Individual behavioural differences in responding to the same stimuli is an integral part of division of labour in eusocial insect colonies. Amongst honey bee nectar foragers, individuals strongly differ in their sucrose responsiveness, which correlates with strong differences in behavioural decisions. In this study, we explored whether the mechanisms underlying the regulation of foraging are linked to inter‐individual differences in the waggle dance activity of honey bee foragers. We first quantified the variation in dance activity amongst groups of foragers visiting an artificial feeder filled consecutively with different sucrose concentrations. We then determined, for these foragers, the sucrose responsiveness and the brain expression levels of three genes associated with food search and foraging; the foraging gene Amfor, octopamine receptor gene AmoctαR1 and insulin receptor AmInR‐2. As expected, foragers showed large inter‐individual differences in their dance activity, irrespective of the reward offered at the feeder. The sucrose responsiveness correlated positively with the intensity of the dance activity at the higher reward condition, with the more responsive foragers having a higher intensity of dancing. Out of the three genes tested, Amfor expression significantly correlated with dance activity, with more active dancers having lower expression levels. Our results show that dance and foraging behaviour in honey bees have similar mechanistic underpinnings and supports the hypothesis that the social communication behaviour of honey bees might have evolved by co‐opting behavioural modules involved in food search and foraging in solitary insects.     

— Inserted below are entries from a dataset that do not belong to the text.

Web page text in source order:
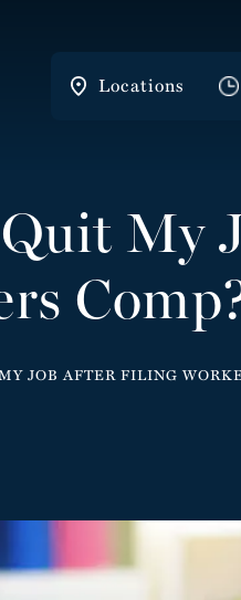
Locations
My
JOB AFTER FILING
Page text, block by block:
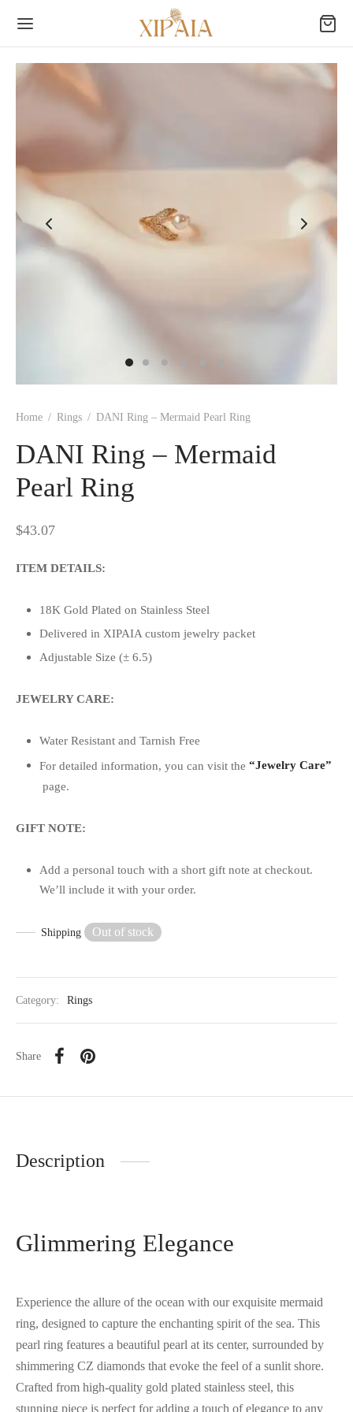
Home / Rings / DANI Ring – Mermaid Pearl Ring
DANI Ring – Mermaid
Pearl Ring
$43.07
ITEM DETAILS:
18K Gold Plated on Stainless Steel
Delivered in XIPAIA custom jewelry packet
Adjustable Size (± 6.5)
JEWELRY CARE:
Water Resistant and Tarnish Free
For detailed information, you can visit the“Jewelry Care”
page.
GIFT NOTE:
Add a personal touch with a short gift note at checkout.
We’ll include it with your order.
Shipping Out of stock
Category: Rings
Share
Description
Glimmering Elegance
Experience the allure of the ocean with our exquisite mermaid
ring, designed to capture the enchanting spirit of the sea. This
pearl ring features a beautiful pearl at its center, surrounded by
shimmering CZ diamonds that evoke the feel of a sunlit shore.
Crafted from high-quality gold plated stainless steel, this
stunning piece is perfect for adding a touch of elegance to any
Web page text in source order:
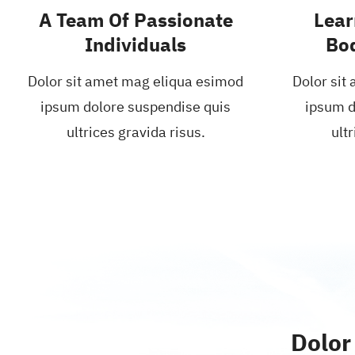
A Team Of Passionate
Individuals
Dolor sit amet mag eliqua esimod
ipsum dolore suspendise quis
ultrices gravida risus.
Dolor sit
ipsum
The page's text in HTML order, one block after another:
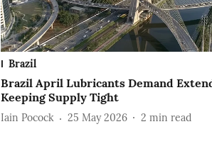
Brazil
Brazil April Lubricants Demand
Keeping Supply Tight
Iain Pocock 25 May 2026 2 min read
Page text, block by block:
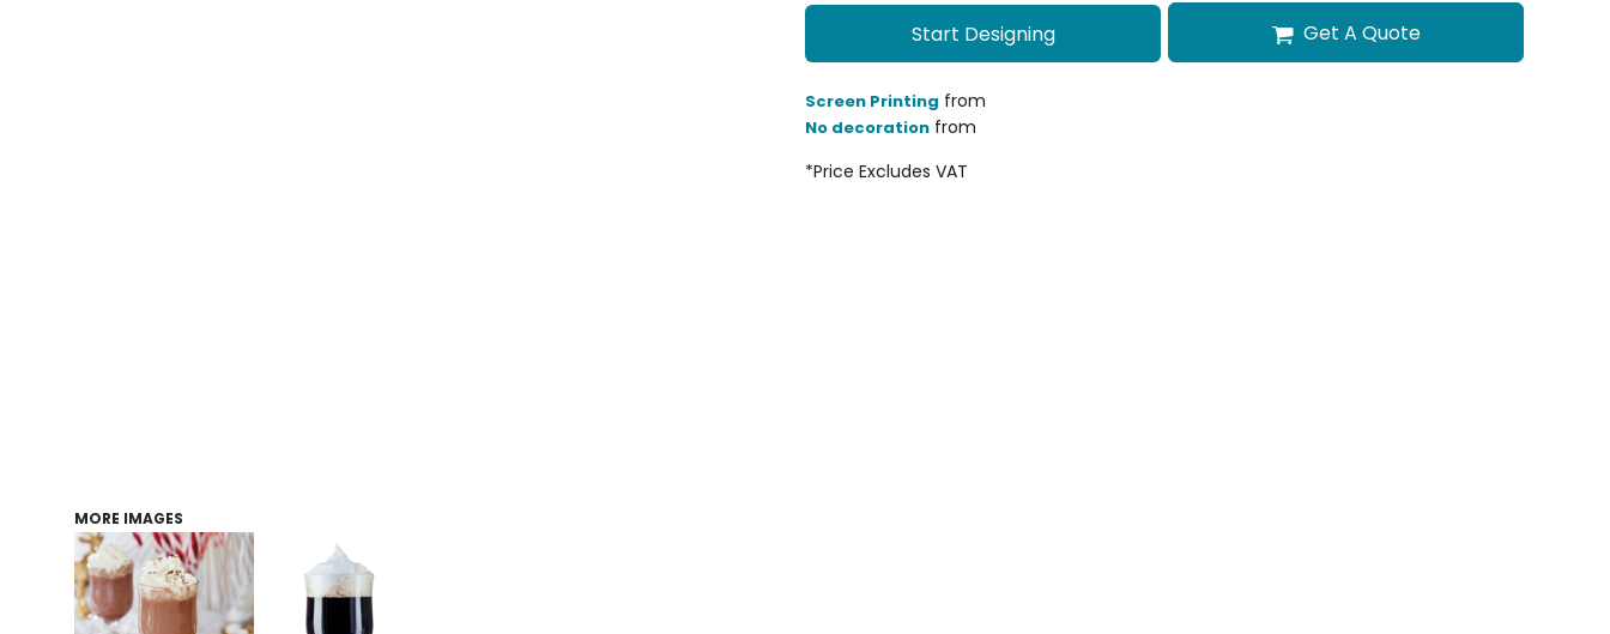
MORE IMAGES
Start Designing Get A Quote
Screen Printing from
No decoration from
*Price Excludes VAT

Colour association influences honey bee choice between sucrose concentrations

Certain colours associated with floral food resources are more quickly learned by honey bees (Apis mellifera) than are other colours. But the impact of colour, and other floral cues, on bee choice behaviour has not yet been determined. In these experiments, colour association and sugar concentration of reward were varied to assess how they interact to affect bee choice behaviour. Thirty-five bees were individually given binary choices between blue and yellow artificial flowers that contained either the same rewards or rewards of different sucrose concentrations. Honey bee choice between sucrose concentrations was affected by colour association and this effect was greatest when absolute difference between rewards was the lowest. The honey bee's ability to maximize energetic profitability during foraging is constrained by floral cue effectiveness.